Senegalese writer (born 1969)

Fama Diagne Sène (born 1969, Thiès) is a Senegalese writer.

== Biography ==
Educated in Thiès, she became a teacher there. Ken Bugul listed her among "illustrious women" in Senegalese literature. In 1997, she won the presidential award for art and literature with Chant des ténèbres. Born to a Serer family, Fama's controversial play Mbilem ou le baobab du lion denounces Serer tradition and received great criticism from the Serer traditionalists of Senegal. The Mbilim (variation : Bilim) is a religious festival in the Serer calendar, celebrated once a year and is equivalent to the new year.

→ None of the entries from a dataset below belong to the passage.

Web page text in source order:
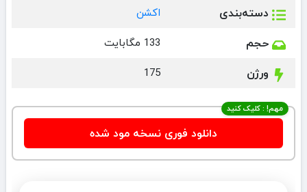
دسته‌بندی اکشن
حجم 133 مگابایت
ورژن 175
مهم! : کلیک کنید
دانلود فوری نسخه مود شده

In pre-colonial times, right until recently, some Serer griots were buried in the trunks of a baobab tree rather than buried in a pyramid tomb with all the regalia dictated by Serer religion. Tomb burial and mummification were always given to the Serer nobility, but some Serer griots were not buried this way. In this play, she criticises this tradition and came head on with the Serer priestly class.

==Works==
- Le chant des ténèbres [The Song of Darkness]. Dakar: Les Nouvelles Editions Africaines du Sénégal, 1997 (154p.). ISBN 2-7236-1109-4. Novel.(Award-winner)
- Humanité. Editions Maguilen et Editions Damel, Dakar et Genève, n.d. [2002] (30p.). Poetry.
- La momie d'Almamya [The mummy of Almamya]. Dakar: Les Nouvelles Editions Africaines du Sénégal, 2004. (264p.). ISBN 2-7236-1489-1. Novel.

== Honours ==
Diagne Sène has been awarded the National Order of the Lion for her services to the Nation in her role as director of the library at Alioune Diop University of Bambey.